## Work instruction
Copy out each line below verbatim, skipping any picture.

(Data excerpts)
..............................

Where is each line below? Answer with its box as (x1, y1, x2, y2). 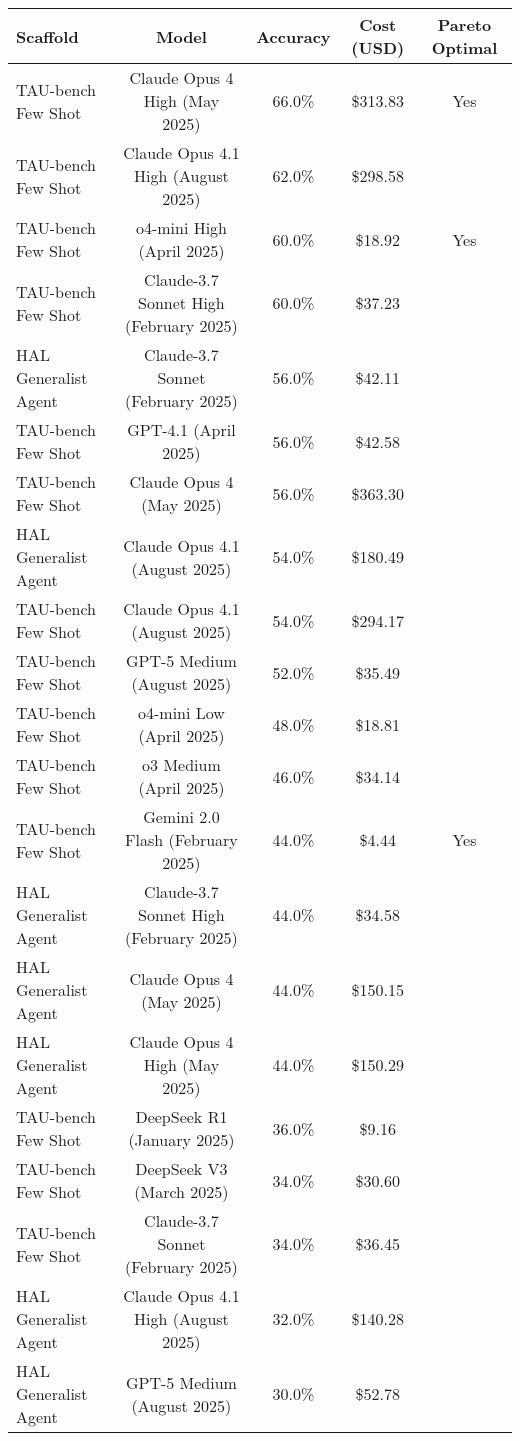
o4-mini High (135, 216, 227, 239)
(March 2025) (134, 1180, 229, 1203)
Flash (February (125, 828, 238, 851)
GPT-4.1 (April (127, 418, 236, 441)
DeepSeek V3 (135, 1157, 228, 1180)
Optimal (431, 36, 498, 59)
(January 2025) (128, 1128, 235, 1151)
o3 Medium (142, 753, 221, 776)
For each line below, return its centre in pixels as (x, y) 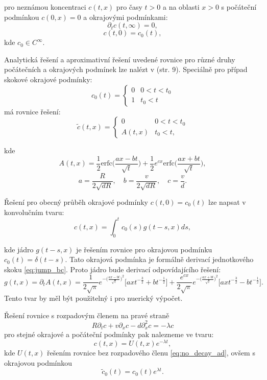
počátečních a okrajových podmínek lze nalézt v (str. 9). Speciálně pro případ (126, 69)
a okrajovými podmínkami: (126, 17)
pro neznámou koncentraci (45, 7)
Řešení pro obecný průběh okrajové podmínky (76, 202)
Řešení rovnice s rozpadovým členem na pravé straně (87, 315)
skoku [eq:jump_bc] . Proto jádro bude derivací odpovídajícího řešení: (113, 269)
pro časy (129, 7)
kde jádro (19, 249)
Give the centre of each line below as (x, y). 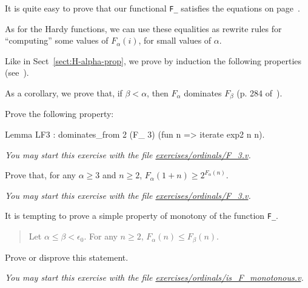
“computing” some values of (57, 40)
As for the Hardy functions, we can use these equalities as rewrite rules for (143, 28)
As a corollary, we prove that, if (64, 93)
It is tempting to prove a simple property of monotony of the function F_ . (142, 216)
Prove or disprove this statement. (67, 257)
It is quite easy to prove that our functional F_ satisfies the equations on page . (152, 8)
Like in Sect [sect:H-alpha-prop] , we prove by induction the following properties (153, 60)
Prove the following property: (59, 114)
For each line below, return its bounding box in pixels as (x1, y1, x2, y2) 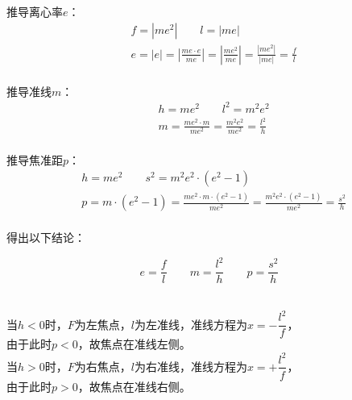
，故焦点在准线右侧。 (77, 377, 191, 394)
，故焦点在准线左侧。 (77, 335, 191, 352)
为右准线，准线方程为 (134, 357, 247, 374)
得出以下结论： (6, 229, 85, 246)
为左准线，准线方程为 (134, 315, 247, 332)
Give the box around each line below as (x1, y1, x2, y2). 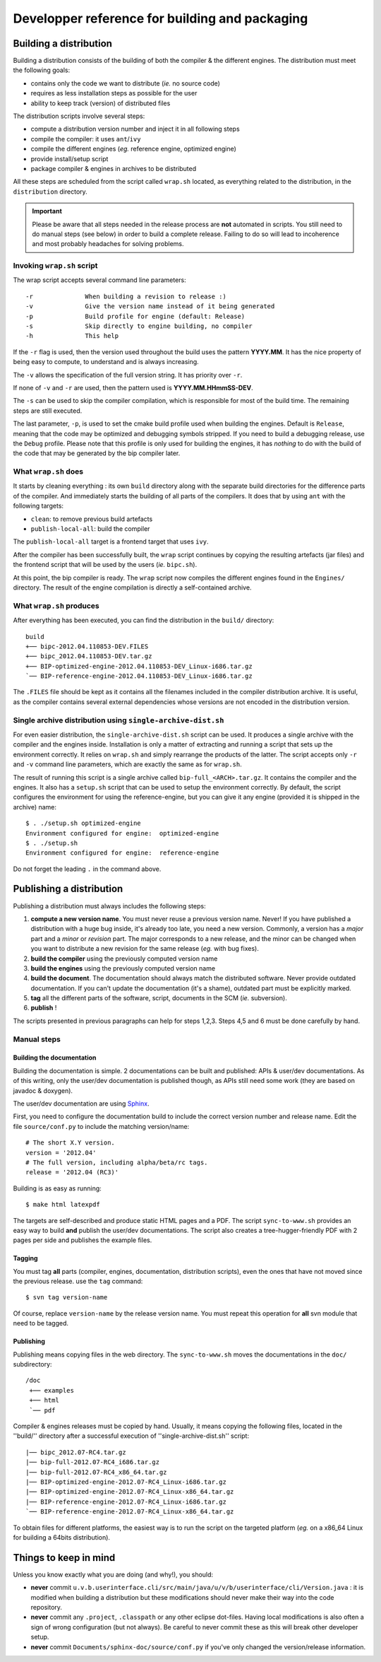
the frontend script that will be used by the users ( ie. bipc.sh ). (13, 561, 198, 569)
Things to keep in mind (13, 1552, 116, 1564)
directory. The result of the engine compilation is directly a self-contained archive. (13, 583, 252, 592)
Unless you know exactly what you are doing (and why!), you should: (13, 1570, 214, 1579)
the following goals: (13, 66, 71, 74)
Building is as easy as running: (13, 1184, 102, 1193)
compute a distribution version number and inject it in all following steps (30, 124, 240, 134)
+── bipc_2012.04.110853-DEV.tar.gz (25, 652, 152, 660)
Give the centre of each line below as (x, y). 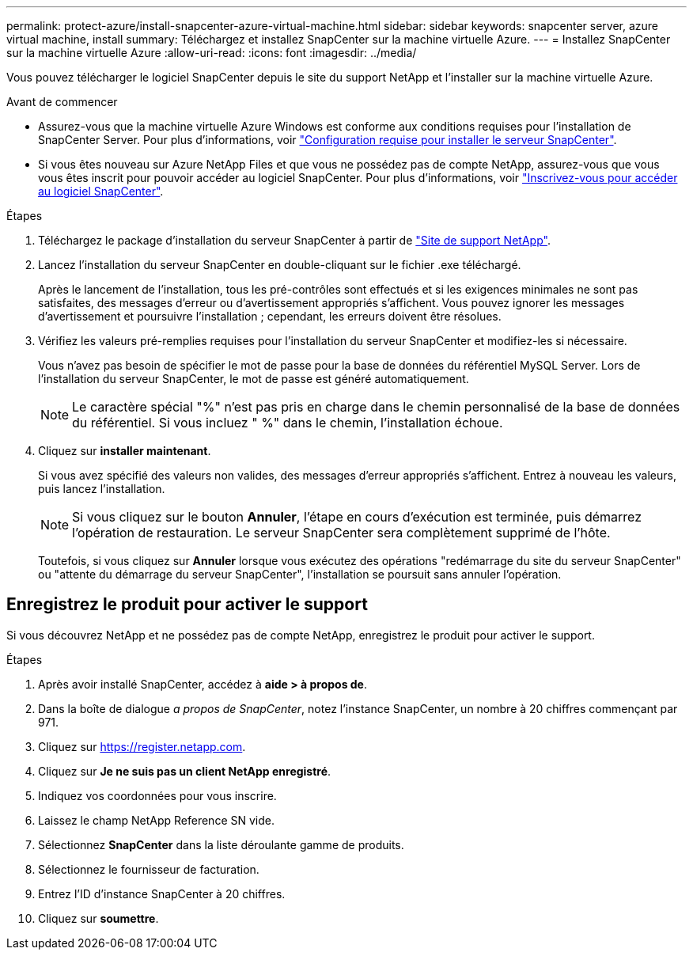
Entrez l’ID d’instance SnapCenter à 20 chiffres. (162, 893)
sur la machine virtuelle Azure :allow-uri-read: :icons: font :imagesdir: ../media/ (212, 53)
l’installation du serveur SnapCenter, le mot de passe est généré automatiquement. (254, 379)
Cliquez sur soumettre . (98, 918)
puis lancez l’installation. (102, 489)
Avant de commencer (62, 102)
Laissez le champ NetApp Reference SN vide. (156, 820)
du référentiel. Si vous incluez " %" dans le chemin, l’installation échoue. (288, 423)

..............................

## Output of the exercise
Where is each line below? Answer with its box as (x1, y1, x2, y2). 
o4-mini High (135, 216, 227, 239)
(March 2025) (134, 1180, 229, 1203)
Flash (February (125, 828, 238, 851)
GPT-4.1 (April (127, 418, 236, 441)
DeepSeek V3 (135, 1157, 228, 1180)
Optimal (431, 36, 498, 59)
(January 2025) (128, 1128, 235, 1151)
o3 Medium (142, 753, 221, 776)
For each line below, return its centre in pixels as (x, y) 
počátečních a okrajových podmínek lze nalézt v (str. 9). Speciálně pro případ (126, 69)
a okrajovými podmínkami: (126, 17)
pro neznámou koncentraci (45, 7)
Řešení pro obecný průběh okrajové podmínky (76, 202)
Řešení rovnice s rozpadovým členem na pravé straně (87, 315)
skoku [eq:jump_bc] . Proto jádro bude derivací odpovídajícího řešení: (113, 269)
pro časy (129, 7)
kde jádro (19, 249)
Give the centre of each line below as (x, y). 
“computing” some values of (57, 40)
As for the Hardy functions, we can use these equalities as rewrite rules for (143, 28)
As a corollary, we prove that, if (64, 93)
It is tempting to prove a simple property of monotony of the function F_ . (142, 216)
Prove or disprove this statement. (67, 257)
It is quite easy to prove that our functional F_ satisfies the equations on page . (152, 8)
Like in Sect [sect:H-alpha-prop] , we prove by induction the following properties (153, 60)
Prove the following property: (59, 114)
For each line below, return its bounding box in pixels as (x1, y1, x2, y2) 
，故焦点在准线右侧。 (77, 377, 191, 394)
，故焦点在准线左侧。 (77, 335, 191, 352)
为右准线，准线方程为 (134, 357, 247, 374)
得出以下结论： (6, 229, 85, 246)
为左准线，准线方程为 (134, 315, 247, 332)
Give the box around each line below as (x1, y1, x2, y2). 
the frontend script that will be used by the users ( ie. bipc.sh ). (13, 561, 198, 569)
Things to keep in mind (13, 1552, 116, 1564)
directory. The result of the engine compilation is directly a self-contained archive. (13, 583, 252, 592)
Unless you know exactly what you are doing (and why!), you should: (13, 1570, 214, 1579)
the following goals: (13, 66, 71, 74)
Building is as easy as running: (13, 1184, 102, 1193)
compute a distribution version number and inject it in all following steps (30, 124, 240, 134)
+── bipc_2012.04.110853-DEV.tar.gz (25, 652, 152, 660)
Give the centre of each line below as (x, y). 
Entrez l’ID d’instance SnapCenter à 20 chiffres. (162, 893)
sur la machine virtuelle Azure :allow-uri-read: :icons: font :imagesdir: ../media/ (212, 53)
l’installation du serveur SnapCenter, le mot de passe est généré automatiquement. (254, 379)
Cliquez sur soumettre . (98, 918)
puis lancez l’installation. (102, 489)
Avant de commencer (62, 102)
Laissez le champ NetApp Reference SN vide. (156, 820)
du référentiel. Si vous incluez " %" dans le chemin, l’installation échoue. (288, 423)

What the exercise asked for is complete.